These founding scientists, like modern creationists, regarded ‘natural laws’ as descriptions of the way God upholds His creation in a regular and repeatable way (Col. 1:15–17), while miracles are God’s way of upholding His creation in a special way for special reasons. Because creation finished at the end of day 6 (Gen. 2:1–3), creationists following the Bible would expect that God has since mostly worked through ‘natural laws’ except where He has revealed in the Bible that He used a miracle. And since ‘natural laws’ are descriptive, they cannot prescribe what cannot happen, so they cannot rule out miracles. Scientific laws do not cause or forbid anything any more than the outline of a map causes the shape of the coastline.

Because creation finished at the end of day 6, biblical creationists would try to find natural laws for every aspect of operation science, and would not invoke a miracle to explain any repeating event in nature in the present, despite Scientific American’s scare tactics. This can be shown in a letter I wrote to an inquirer who believed that atoms had to be held together by miraculous means:

‘Natural laws’ also help us make predictions about future events. In the case of the atom, the explanation of the electrons staying in their orbitals is the positive electric charge and large mass of the nucleus. This enables us to make predictions about how strongly a particular electron is held by a particular atom, for example, making the science of chemistry possible. While this is certainly an example of Colossians 1:17, simply saying ‘God upholds the electron’ doesn’t help us make predictions.
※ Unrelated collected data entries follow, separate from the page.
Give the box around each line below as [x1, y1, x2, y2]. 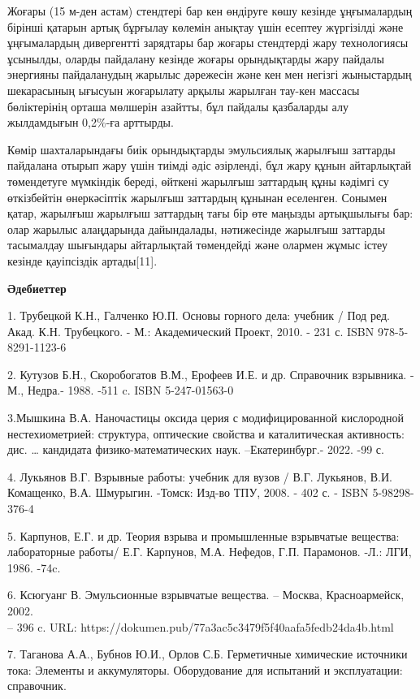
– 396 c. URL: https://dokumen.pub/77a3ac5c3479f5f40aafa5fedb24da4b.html [7, 618, 394, 635]
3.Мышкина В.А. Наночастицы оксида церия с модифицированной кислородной [7, 409, 405, 426]
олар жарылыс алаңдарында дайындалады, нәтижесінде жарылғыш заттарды [7, 220, 386, 237]
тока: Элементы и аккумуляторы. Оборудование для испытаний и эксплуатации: [7, 661, 403, 678]
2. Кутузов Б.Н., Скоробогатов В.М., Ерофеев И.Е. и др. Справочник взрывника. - [7, 365, 414, 382]
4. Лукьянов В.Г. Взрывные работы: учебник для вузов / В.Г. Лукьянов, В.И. [7, 468, 392, 485]
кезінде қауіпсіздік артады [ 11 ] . [7, 252, 158, 269]
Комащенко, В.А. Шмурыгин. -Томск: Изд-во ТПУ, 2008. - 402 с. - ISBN [7, 484, 369, 501]
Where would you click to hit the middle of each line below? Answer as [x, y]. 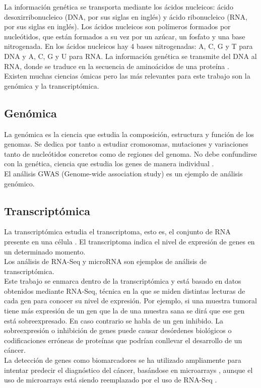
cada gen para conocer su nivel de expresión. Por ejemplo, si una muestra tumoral [130, 301]
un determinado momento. [45, 251]
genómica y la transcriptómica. [52, 85]
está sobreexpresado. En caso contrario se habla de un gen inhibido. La [114, 320]
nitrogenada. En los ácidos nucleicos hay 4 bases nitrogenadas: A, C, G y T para [128, 46]
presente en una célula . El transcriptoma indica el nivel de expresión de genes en [129, 241]
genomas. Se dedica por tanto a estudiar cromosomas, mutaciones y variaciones [126, 144]
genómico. [19, 183]
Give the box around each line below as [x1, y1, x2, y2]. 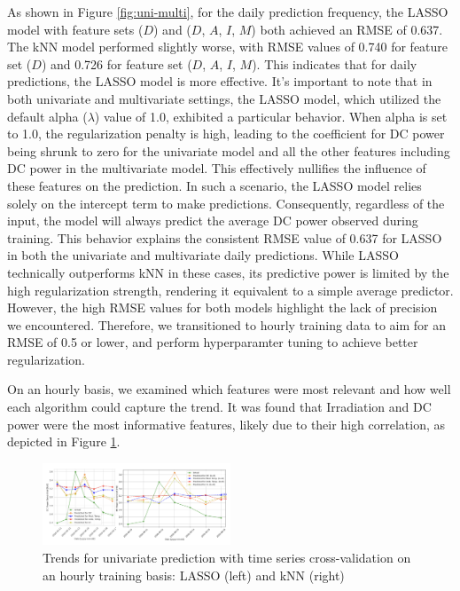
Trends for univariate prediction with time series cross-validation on [43, 548, 411, 566]
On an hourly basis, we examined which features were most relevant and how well [7, 380, 451, 398]
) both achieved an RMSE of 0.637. [251, 20, 443, 38]
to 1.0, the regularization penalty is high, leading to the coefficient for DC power [7, 124, 445, 143]
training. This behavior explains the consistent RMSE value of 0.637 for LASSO [7, 228, 442, 247]
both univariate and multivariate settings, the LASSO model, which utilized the [7, 89, 441, 107]
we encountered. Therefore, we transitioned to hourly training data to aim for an [7, 315, 447, 334]
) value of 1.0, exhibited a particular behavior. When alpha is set [94, 106, 448, 125]
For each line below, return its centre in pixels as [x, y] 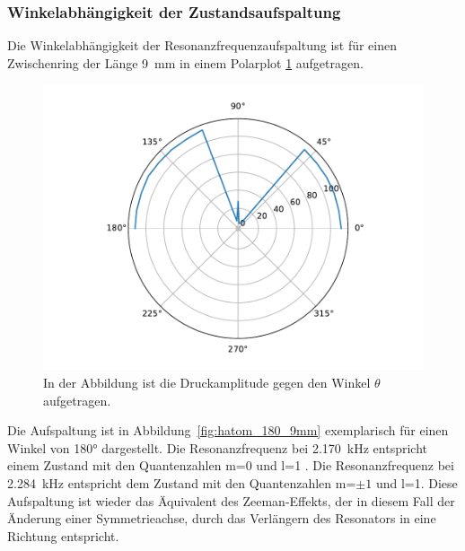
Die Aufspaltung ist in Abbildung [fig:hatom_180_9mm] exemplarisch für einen [228, 430]
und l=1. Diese [417, 482]
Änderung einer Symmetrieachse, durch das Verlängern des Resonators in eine [222, 518]
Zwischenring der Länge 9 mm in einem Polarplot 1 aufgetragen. [185, 62]
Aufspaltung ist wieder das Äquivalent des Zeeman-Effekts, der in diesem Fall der [231, 500]
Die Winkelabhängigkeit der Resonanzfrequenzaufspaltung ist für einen [202, 45]
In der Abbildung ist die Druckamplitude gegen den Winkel [207, 382]
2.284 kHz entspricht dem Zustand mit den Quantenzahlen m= [182, 482]
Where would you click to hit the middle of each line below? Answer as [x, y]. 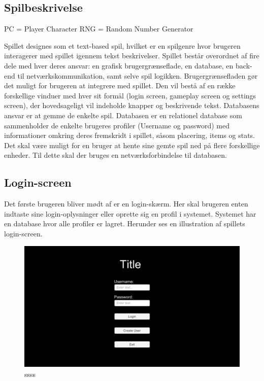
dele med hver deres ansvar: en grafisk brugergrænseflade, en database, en [119, 65]
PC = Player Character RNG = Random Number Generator [99, 29]
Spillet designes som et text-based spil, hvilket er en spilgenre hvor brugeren [122, 45]
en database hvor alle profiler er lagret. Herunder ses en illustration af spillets [125, 223]
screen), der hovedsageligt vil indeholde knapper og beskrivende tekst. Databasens [132, 105]
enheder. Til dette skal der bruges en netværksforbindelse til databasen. [115, 155]
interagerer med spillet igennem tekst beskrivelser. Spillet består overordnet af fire [132, 56]
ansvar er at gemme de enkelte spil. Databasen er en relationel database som [123, 115]
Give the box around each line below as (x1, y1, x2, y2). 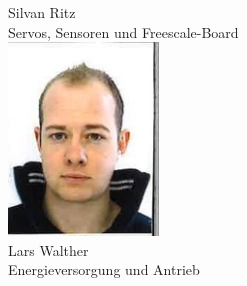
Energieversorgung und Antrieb (8, 259, 200, 280)
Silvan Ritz (8, 2, 76, 22)
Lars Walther (8, 239, 89, 260)
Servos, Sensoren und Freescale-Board (8, 21, 239, 42)
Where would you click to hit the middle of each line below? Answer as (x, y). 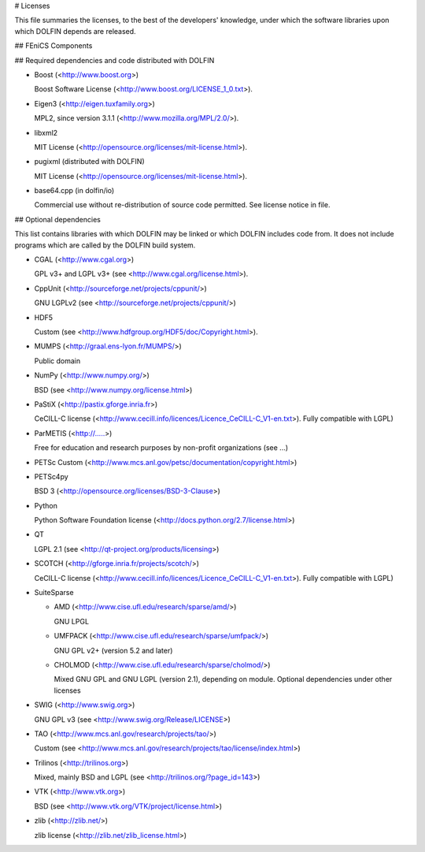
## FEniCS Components (54, 46)
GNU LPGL (72, 621)
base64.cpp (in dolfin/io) (74, 191)
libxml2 (46, 132)
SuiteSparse (54, 593)
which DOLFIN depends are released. (76, 31)
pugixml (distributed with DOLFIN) (89, 162)
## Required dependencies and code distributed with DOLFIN (115, 60)
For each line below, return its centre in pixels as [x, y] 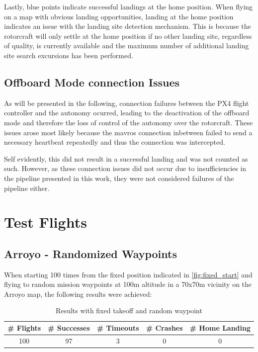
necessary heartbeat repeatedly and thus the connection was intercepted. [115, 142]
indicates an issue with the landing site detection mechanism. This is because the [128, 26]
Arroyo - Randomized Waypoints [90, 253]
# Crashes [164, 328]
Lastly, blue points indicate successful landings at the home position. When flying [129, 6]
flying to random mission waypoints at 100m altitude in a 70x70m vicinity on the [128, 284]
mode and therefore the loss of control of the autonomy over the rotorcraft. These [129, 122]
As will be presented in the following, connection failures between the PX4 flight [127, 103]
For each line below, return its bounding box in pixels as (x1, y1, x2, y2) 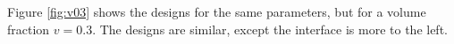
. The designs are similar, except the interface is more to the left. (92, 19, 448, 38)
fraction (7, 19, 50, 38)
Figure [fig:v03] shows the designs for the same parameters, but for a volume (7, 3, 426, 20)
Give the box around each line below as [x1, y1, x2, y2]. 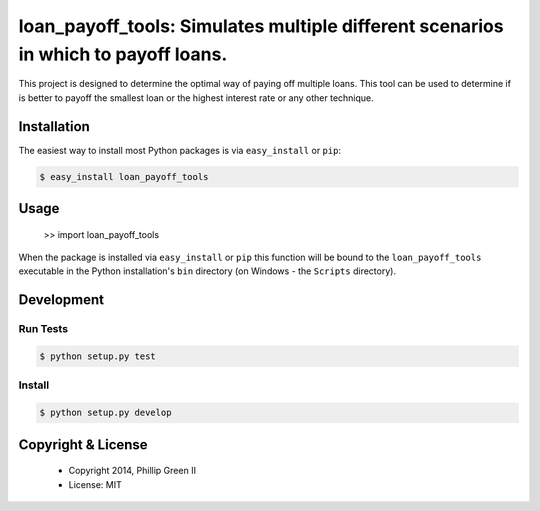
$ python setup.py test [39, 350, 157, 362]
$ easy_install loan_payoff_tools [39, 171, 209, 182]
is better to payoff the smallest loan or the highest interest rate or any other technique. [18, 91, 374, 104]
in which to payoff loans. [18, 43, 228, 65]
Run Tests [18, 322, 69, 336]
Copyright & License [18, 436, 149, 453]
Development [18, 291, 105, 309]
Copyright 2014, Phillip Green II [68, 465, 197, 477]
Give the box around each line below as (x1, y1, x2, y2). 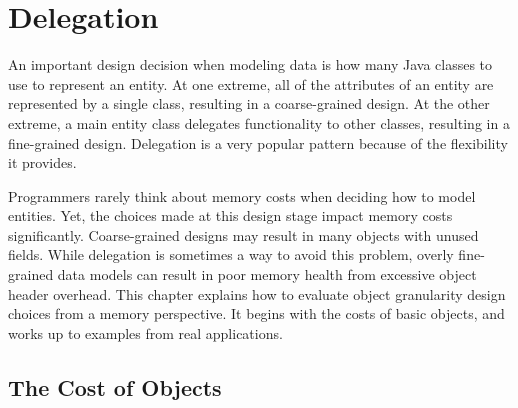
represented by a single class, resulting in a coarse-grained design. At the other (8, 93, 490, 114)
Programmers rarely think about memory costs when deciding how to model (8, 185, 476, 206)
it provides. (8, 152, 77, 173)
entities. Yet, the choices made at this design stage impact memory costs (8, 205, 453, 226)
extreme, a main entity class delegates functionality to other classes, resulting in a (8, 112, 510, 133)
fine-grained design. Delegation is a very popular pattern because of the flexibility (8, 132, 508, 153)
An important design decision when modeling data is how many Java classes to (8, 54, 493, 75)
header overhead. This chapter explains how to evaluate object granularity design (8, 283, 506, 304)
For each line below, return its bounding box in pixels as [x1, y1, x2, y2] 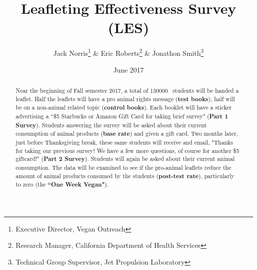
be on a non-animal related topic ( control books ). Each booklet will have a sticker [15, 103, 232, 112]
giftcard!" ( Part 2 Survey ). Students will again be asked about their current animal [15, 154, 235, 163]
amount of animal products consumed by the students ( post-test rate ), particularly [15, 171, 235, 180]
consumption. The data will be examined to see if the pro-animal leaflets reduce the [15, 163, 231, 171]
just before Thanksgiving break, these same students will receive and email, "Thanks [15, 138, 233, 146]
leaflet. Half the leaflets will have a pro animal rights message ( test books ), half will [15, 94, 235, 103]
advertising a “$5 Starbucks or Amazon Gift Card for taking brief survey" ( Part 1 [15, 112, 228, 120]
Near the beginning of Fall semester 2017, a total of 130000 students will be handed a [15, 86, 239, 94]
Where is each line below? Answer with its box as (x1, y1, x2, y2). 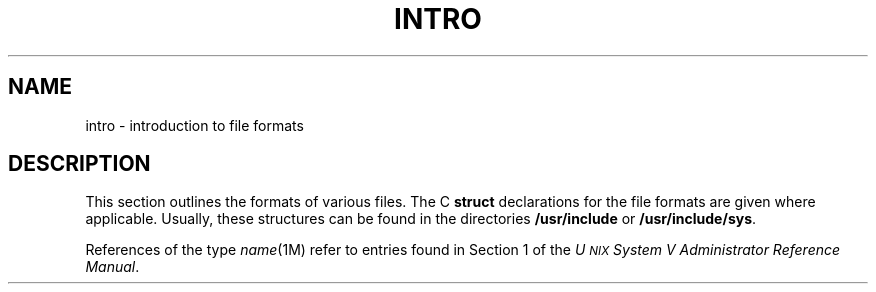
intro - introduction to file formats (85, 116, 304, 134)
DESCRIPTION (8, 151, 151, 177)
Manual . (85, 258, 140, 276)
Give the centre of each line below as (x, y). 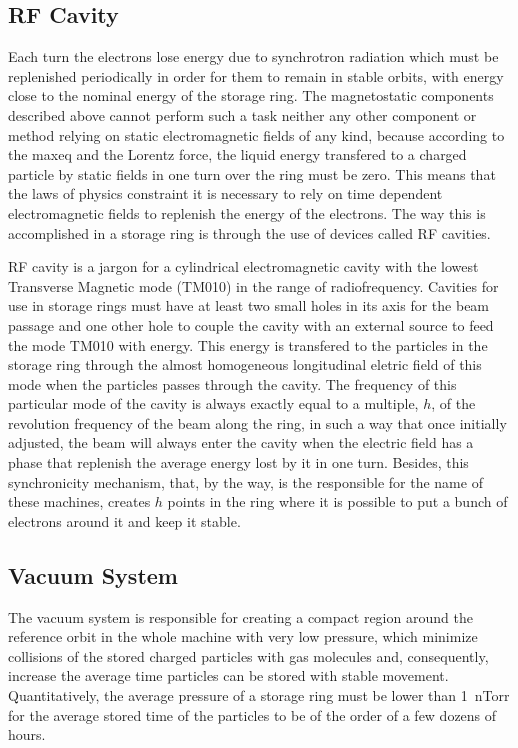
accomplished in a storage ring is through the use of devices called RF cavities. (249, 232)
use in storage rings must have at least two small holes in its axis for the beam (249, 305)
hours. (27, 734)
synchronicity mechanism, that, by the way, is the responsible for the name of (245, 481)
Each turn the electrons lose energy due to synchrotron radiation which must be (253, 56)
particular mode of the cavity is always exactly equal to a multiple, (213, 403)
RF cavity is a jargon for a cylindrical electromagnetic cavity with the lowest (243, 266)
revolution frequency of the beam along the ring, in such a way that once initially (257, 422)
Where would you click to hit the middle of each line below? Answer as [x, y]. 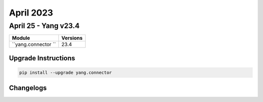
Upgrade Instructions [42, 58]
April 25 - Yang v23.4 [44, 26]
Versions [72, 38]
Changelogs [28, 88]
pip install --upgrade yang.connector [66, 73]
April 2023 [31, 13]
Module [21, 38]
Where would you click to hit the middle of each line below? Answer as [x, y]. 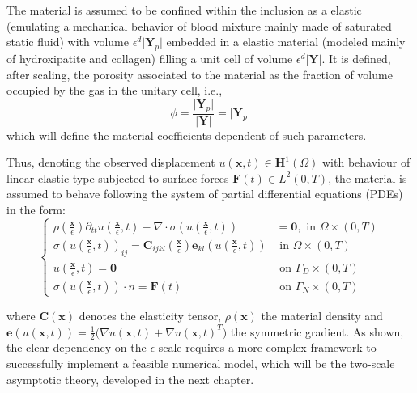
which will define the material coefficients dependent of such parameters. [187, 135]
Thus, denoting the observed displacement [111, 162]
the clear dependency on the [77, 347]
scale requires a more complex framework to [267, 347]
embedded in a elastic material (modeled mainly [286, 42]
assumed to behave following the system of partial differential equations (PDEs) [205, 194]
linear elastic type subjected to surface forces [118, 177]
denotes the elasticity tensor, [150, 315]
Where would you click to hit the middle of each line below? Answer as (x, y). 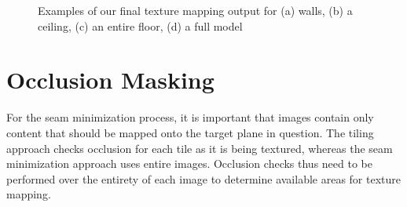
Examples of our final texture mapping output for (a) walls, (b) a (195, 10)
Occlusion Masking (110, 80)
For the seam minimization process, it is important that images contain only (190, 117)
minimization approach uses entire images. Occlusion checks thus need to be (189, 163)
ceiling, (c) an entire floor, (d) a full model (140, 25)
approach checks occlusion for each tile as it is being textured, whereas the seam (200, 148)
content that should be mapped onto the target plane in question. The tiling (190, 132)
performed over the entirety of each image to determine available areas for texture (204, 178)
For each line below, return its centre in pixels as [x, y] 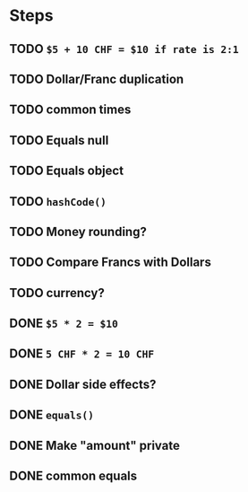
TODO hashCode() [58, 202]
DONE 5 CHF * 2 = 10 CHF [82, 354]
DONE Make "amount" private [95, 445]
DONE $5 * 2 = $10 [64, 324]
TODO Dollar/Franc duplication [97, 79]
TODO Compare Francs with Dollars [111, 263]
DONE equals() [52, 415]
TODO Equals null [59, 140]
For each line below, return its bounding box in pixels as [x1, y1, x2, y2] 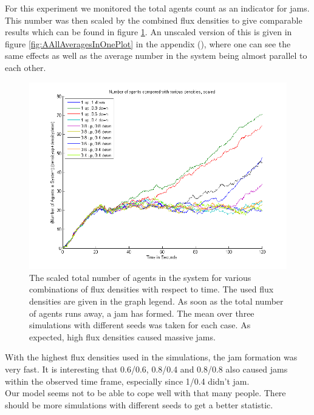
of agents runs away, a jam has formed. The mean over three [29, 306, 254, 319]
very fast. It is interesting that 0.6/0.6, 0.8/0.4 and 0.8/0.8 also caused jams [5, 362, 288, 375]
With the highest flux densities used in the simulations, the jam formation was [5, 351, 298, 363]
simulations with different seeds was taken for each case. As [29, 319, 251, 331]
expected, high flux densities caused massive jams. [29, 330, 216, 343]
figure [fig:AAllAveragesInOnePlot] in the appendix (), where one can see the [5, 37, 291, 50]
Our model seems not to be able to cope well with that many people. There [5, 386, 286, 399]
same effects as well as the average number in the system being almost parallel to [5, 49, 307, 62]
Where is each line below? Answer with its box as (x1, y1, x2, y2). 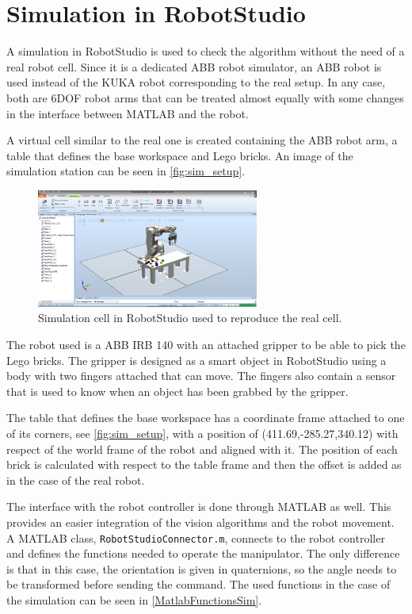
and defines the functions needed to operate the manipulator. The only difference (6, 545, 400, 562)
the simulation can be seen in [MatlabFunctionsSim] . (6, 591, 262, 608)
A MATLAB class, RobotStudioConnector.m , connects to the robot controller (6, 529, 385, 546)
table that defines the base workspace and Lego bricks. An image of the (6, 147, 353, 163)
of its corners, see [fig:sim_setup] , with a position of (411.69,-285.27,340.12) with (6, 424, 399, 441)
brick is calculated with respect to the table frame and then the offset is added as (6, 456, 402, 473)
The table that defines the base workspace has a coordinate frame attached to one (6, 409, 405, 426)
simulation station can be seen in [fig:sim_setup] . (6, 163, 246, 179)
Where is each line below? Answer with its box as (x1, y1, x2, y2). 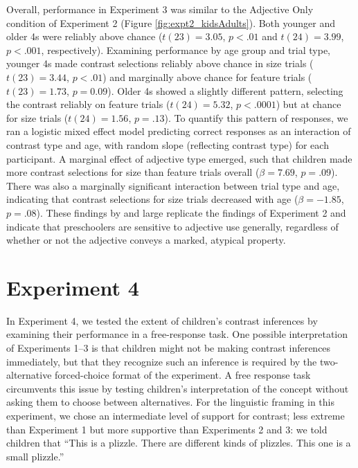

And in my days as a university teaching assistant before joining CMI, I marked an examination answer wrong because it said ‘God made it so’ for a question about the frequency of infrared spectral lines, instead of discussing atomic masses and force constants.

So, Scientific American is wrong to imply that creationists are in any way hindered in real operational scientific research, either in theory or in practice.

In contrast, evolution is a speculation about the unobservable and unrepeatable past. Thus, it comes under origins science. Rather than observation, origins science uses the principles of causality (everything that has a beginning has a cause4) and analogy (e.g., we observe that intelligence is needed to generate complex coded information in the present, so we can reasonably assume the same for the past). And because there was no material intelligent designer for life, it is legitimate to invoke a non-material designer for life. Creationists invoke the miraculous only for origins science, and as shown, this does not mean they will invoke it for operational science.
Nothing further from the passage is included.